▶ **Directions for this task**
Omitting the pictures, output all of the records precisely as written.

▶ **Input for this task**
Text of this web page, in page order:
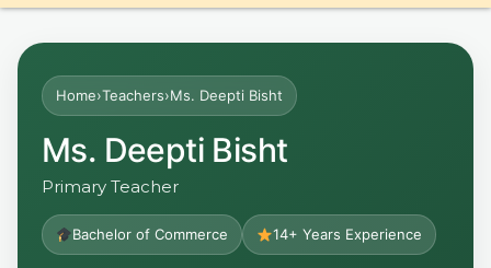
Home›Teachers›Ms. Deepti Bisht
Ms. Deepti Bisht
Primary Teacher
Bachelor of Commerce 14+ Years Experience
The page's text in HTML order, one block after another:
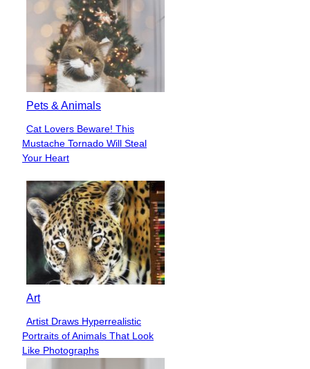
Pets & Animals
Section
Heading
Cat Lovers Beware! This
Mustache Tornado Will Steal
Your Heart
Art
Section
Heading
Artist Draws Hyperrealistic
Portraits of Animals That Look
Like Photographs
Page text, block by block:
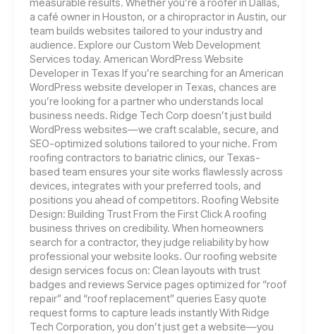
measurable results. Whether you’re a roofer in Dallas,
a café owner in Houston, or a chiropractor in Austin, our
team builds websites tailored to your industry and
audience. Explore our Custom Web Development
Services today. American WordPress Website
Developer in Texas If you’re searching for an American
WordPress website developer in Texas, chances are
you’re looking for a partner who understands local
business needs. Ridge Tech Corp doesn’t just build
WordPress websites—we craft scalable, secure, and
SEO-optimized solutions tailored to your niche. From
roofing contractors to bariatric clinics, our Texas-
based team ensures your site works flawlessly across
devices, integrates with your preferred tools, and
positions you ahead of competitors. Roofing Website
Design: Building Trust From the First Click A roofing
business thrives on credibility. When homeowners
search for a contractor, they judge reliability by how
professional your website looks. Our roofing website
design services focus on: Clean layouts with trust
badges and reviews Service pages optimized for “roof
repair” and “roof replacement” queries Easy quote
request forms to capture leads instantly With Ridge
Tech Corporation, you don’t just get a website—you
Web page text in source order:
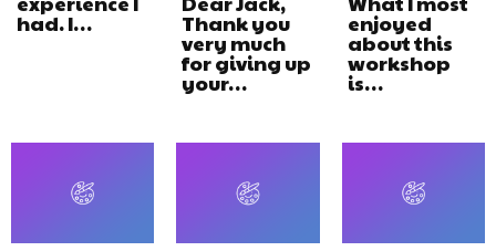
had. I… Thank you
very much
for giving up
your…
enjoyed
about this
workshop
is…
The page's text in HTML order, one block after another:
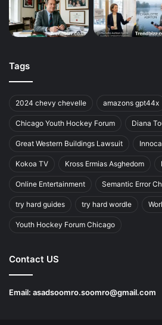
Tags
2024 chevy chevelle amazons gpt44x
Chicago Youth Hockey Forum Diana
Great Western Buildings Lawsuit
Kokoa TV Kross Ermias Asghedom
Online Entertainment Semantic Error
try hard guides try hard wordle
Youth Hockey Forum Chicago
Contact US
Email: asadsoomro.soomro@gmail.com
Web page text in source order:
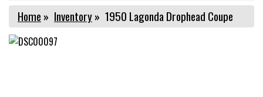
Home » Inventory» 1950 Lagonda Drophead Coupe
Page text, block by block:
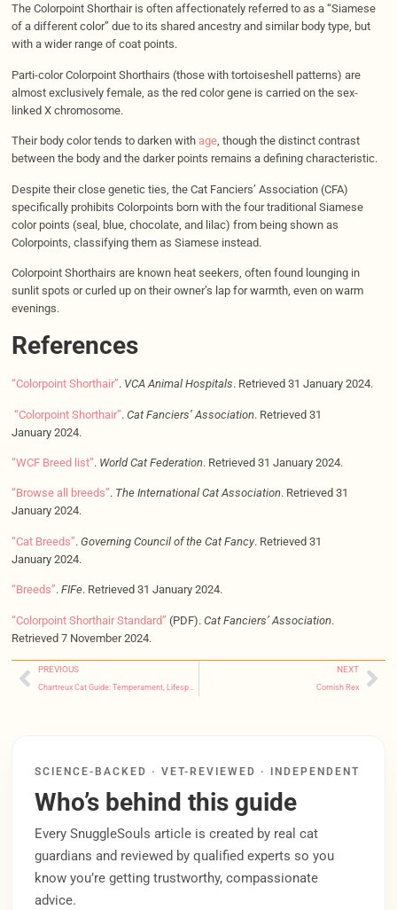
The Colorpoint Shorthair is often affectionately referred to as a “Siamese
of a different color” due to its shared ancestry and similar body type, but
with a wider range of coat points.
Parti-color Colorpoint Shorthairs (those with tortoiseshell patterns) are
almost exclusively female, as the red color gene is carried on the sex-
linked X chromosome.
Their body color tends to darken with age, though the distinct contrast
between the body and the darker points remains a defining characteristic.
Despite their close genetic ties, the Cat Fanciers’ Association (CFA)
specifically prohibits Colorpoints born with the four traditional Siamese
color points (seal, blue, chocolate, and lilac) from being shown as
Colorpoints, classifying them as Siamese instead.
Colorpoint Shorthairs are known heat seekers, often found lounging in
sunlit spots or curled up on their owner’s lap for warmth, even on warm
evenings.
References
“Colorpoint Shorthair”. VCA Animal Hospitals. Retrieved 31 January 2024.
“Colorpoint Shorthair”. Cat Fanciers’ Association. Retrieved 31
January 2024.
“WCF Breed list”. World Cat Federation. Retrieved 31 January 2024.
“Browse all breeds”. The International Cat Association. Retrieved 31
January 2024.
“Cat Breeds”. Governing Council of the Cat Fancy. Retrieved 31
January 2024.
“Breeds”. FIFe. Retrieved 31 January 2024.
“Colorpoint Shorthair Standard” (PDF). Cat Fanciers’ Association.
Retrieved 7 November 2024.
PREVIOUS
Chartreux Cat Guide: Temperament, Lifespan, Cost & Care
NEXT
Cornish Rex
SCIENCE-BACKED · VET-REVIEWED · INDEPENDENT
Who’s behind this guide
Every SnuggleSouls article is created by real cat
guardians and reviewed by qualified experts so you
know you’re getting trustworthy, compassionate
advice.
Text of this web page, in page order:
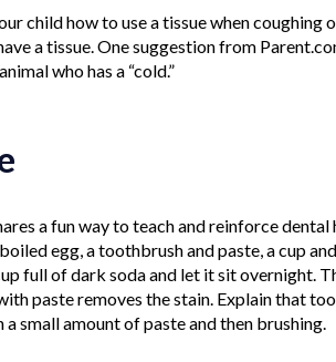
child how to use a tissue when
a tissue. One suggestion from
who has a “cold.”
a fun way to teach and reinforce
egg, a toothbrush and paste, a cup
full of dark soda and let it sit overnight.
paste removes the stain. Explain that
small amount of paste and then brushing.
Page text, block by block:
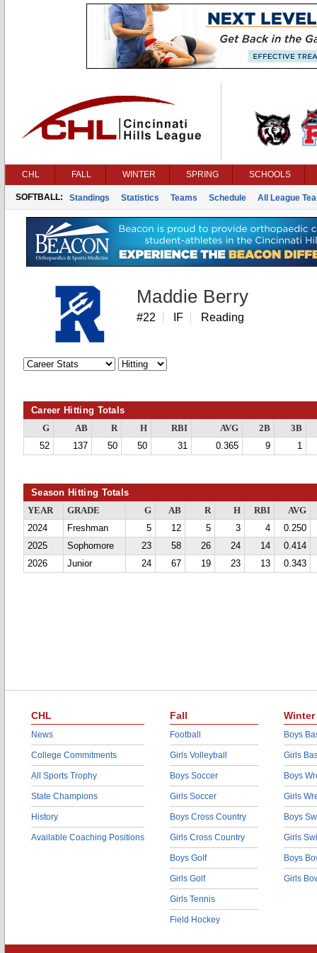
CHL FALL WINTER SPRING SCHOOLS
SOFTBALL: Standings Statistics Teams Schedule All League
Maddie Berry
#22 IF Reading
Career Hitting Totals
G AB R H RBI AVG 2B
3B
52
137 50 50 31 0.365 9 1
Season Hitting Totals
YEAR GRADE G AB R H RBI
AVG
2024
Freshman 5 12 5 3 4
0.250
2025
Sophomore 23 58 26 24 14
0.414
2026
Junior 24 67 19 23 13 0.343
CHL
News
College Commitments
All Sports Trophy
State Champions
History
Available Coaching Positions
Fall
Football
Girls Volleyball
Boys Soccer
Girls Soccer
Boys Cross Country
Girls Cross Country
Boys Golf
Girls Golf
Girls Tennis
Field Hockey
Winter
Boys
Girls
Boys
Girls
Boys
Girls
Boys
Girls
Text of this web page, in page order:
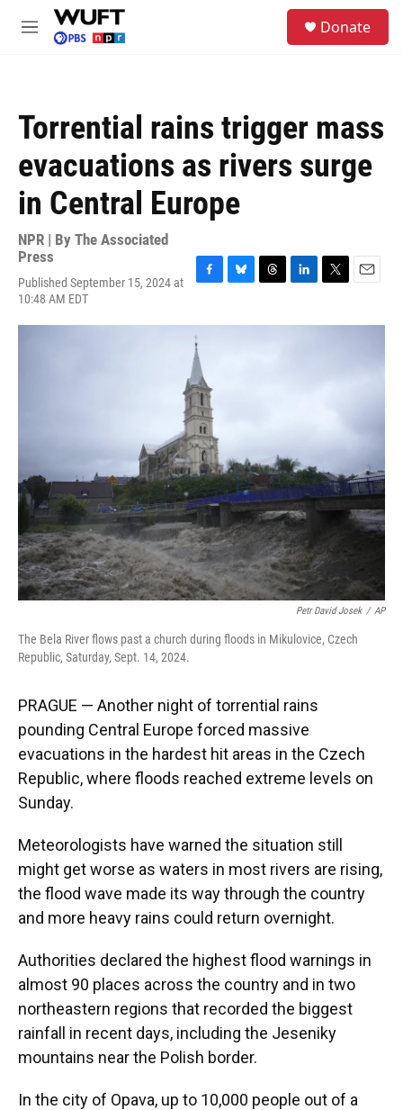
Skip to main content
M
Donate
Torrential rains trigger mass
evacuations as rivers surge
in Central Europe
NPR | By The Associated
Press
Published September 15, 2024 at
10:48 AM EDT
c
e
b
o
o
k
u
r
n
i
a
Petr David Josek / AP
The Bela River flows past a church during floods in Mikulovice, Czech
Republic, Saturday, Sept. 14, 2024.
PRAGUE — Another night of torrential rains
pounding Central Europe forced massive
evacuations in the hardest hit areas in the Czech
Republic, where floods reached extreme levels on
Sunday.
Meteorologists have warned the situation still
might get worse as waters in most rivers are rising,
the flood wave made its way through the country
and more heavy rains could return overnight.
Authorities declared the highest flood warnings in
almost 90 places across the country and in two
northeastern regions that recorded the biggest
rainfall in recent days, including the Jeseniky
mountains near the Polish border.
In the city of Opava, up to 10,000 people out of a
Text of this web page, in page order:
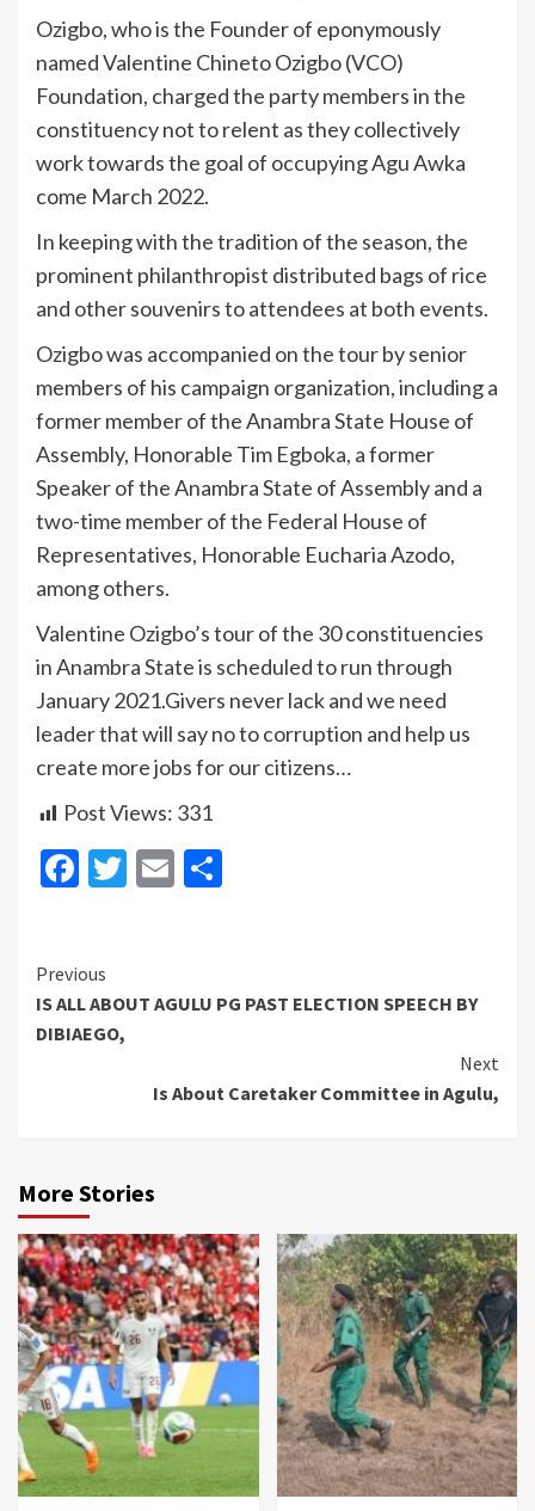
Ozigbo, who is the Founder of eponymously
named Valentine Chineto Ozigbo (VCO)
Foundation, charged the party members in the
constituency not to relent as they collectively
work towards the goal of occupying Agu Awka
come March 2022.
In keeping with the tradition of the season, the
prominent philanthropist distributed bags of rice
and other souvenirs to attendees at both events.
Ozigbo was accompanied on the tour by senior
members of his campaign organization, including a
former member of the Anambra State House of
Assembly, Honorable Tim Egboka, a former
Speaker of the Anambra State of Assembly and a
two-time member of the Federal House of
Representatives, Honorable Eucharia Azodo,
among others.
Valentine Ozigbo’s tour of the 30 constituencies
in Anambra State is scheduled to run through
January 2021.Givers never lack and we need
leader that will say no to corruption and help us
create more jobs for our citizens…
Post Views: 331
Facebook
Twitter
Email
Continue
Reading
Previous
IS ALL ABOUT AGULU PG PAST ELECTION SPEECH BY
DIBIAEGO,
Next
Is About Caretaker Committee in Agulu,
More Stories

▶ **Final answer**
Text of this web page, in page order:
Home›Teachers›Ms. Deepti Bisht
Ms. Deepti Bisht
Primary Teacher
Bachelor of Commerce 14+ Years Experience
The page's text in HTML order, one block after another:
Pets & Animals
Section
Heading
Cat Lovers Beware! This
Mustache Tornado Will Steal
Your Heart
Art
Section
Heading
Artist Draws Hyperrealistic
Portraits of Animals That Look
Like Photographs
Page text, block by block:
measurable results. Whether you’re a roofer in Dallas,
a café owner in Houston, or a chiropractor in Austin, our
team builds websites tailored to your industry and
audience. Explore our Custom Web Development
Services today. American WordPress Website
Developer in Texas If you’re searching for an American
WordPress website developer in Texas, chances are
you’re looking for a partner who understands local
business needs. Ridge Tech Corp doesn’t just build
WordPress websites—we craft scalable, secure, and
SEO-optimized solutions tailored to your niche. From
roofing contractors to bariatric clinics, our Texas-
based team ensures your site works flawlessly across
devices, integrates with your preferred tools, and
positions you ahead of competitors. Roofing Website
Design: Building Trust From the First Click A roofing
business thrives on credibility. When homeowners
search for a contractor, they judge reliability by how
professional your website looks. Our roofing website
design services focus on: Clean layouts with trust
badges and reviews Service pages optimized for “roof
repair” and “roof replacement” queries Easy quote
request forms to capture leads instantly With Ridge
Tech Corporation, you don’t just get a website—you
Web page text in source order:
had. I… Thank you
very much
for giving up
your…
enjoyed
about this
workshop
is…
The page's text in HTML order, one block after another:
Tags
2024 chevy chevelle amazons gpt44x
Chicago Youth Hockey Forum Diana
Great Western Buildings Lawsuit
Kokoa TV Kross Ermias Asghedom
Online Entertainment Semantic Error
try hard guides try hard wordle
Youth Hockey Forum Chicago
Contact US
Email: asadsoomro.soomro@gmail.com
Web page text in source order:
Home » Inventory» 1950 Lagonda Drophead Coupe
Page text, block by block:
The Colorpoint Shorthair is often affectionately referred to as a “Siamese
of a different color” due to its shared ancestry and similar body type, but
with a wider range of coat points.
Parti-color Colorpoint Shorthairs (those with tortoiseshell patterns) are
almost exclusively female, as the red color gene is carried on the sex-
linked X chromosome.
Their body color tends to darken with age, though the distinct contrast
between the body and the darker points remains a defining characteristic.
Despite their close genetic ties, the Cat Fanciers’ Association (CFA)
specifically prohibits Colorpoints born with the four traditional Siamese
color points (seal, blue, chocolate, and lilac) from being shown as
Colorpoints, classifying them as Siamese instead.
Colorpoint Shorthairs are known heat seekers, often found lounging in
sunlit spots or curled up on their owner’s lap for warmth, even on warm
evenings.
References
“Colorpoint Shorthair”. VCA Animal Hospitals. Retrieved 31 January 2024.
“Colorpoint Shorthair”. Cat Fanciers’ Association. Retrieved 31
January 2024.
“WCF Breed list”. World Cat Federation. Retrieved 31 January 2024.
“Browse all breeds”. The International Cat Association. Retrieved 31
January 2024.
“Cat Breeds”. Governing Council of the Cat Fancy. Retrieved 31
January 2024.
“Breeds”. FIFe. Retrieved 31 January 2024.
“Colorpoint Shorthair Standard” (PDF). Cat Fanciers’ Association.
Retrieved 7 November 2024.
PREVIOUS
Chartreux Cat Guide: Temperament, Lifespan, Cost & Care
NEXT
Cornish Rex
SCIENCE-BACKED · VET-REVIEWED · INDEPENDENT
Who’s behind this guide
Every SnuggleSouls article is created by real cat
guardians and reviewed by qualified experts so you
know you’re getting trustworthy, compassionate
advice.
Text of this web page, in page order:
child how to use a tissue when
a tissue. One suggestion from
who has a “cold.”
a fun way to teach and reinforce
egg, a toothbrush and paste, a cup
full of dark soda and let it sit overnight.
paste removes the stain. Explain that
small amount of paste and then brushing.
Page text, block by block:
CHL FALL WINTER SPRING SCHOOLS
SOFTBALL: Standings Statistics Teams Schedule All League
Maddie Berry
#22 IF Reading
Career Hitting Totals
G AB R H RBI AVG 2B
3B
52
137 50 50 31 0.365 9 1
Season Hitting Totals
YEAR GRADE G AB R H RBI
AVG
2024
Freshman 5 12 5 3 4
0.250
2025
Sophomore 23 58 26 24 14
0.414
2026
Junior 24 67 19 23 13 0.343
CHL
News
College Commitments
All Sports Trophy
State Champions
History
Available Coaching Positions
Fall
Football
Girls Volleyball
Boys Soccer
Girls Soccer
Boys Cross Country
Girls Cross Country
Boys Golf
Girls Golf
Girls Tennis
Field Hockey
Winter
Boys
Girls
Boys
Girls
Boys
Girls
Boys
Girls
Text of this web page, in page order:
Skip to main content
M
Donate
Torrential rains trigger mass
evacuations as rivers surge
in Central Europe
NPR | By The Associated
Press
Published September 15, 2024 at
10:48 AM EDT
c
e
b
o
o
k
u
r
n
i
a
Petr David Josek / AP
The Bela River flows past a church during floods in Mikulovice, Czech
Republic, Saturday, Sept. 14, 2024.
PRAGUE — Another night of torrential rains
pounding Central Europe forced massive
evacuations in the hardest hit areas in the Czech
Republic, where floods reached extreme levels on
Sunday.
Meteorologists have warned the situation still
might get worse as waters in most rivers are rising,
the flood wave made its way through the country
and more heavy rains could return overnight.
Authorities declared the highest flood warnings in
almost 90 places across the country and in two
northeastern regions that recorded the biggest
rainfall in recent days, including the Jeseniky
mountains near the Polish border.
In the city of Opava, up to 10,000 people out of a
Text of this web page, in page order:
Ozigbo, who is the Founder of eponymously
named Valentine Chineto Ozigbo (VCO)
Foundation, charged the party members in the
constituency not to relent as they collectively
work towards the goal of occupying Agu Awka
come March 2022.
In keeping with the tradition of the season, the
prominent philanthropist distributed bags of rice
and other souvenirs to attendees at both events.
Ozigbo was accompanied on the tour by senior
members of his campaign organization, including a
former member of the Anambra State House of
Assembly, Honorable Tim Egboka, a former
Speaker of the Anambra State of Assembly and a
two-time member of the Federal House of
Representatives, Honorable Eucharia Azodo,
among others.
Valentine Ozigbo’s tour of the 30 constituencies
in Anambra State is scheduled to run through
January 2021.Givers never lack and we need
leader that will say no to corruption and help us
create more jobs for our citizens…
Post Views: 331
Facebook
Twitter
Email
Continue
Reading
Previous
IS ALL ABOUT AGULU PG PAST ELECTION SPEECH BY
DIBIAEGO,
Next
Is About Caretaker Committee in Agulu,
More Stories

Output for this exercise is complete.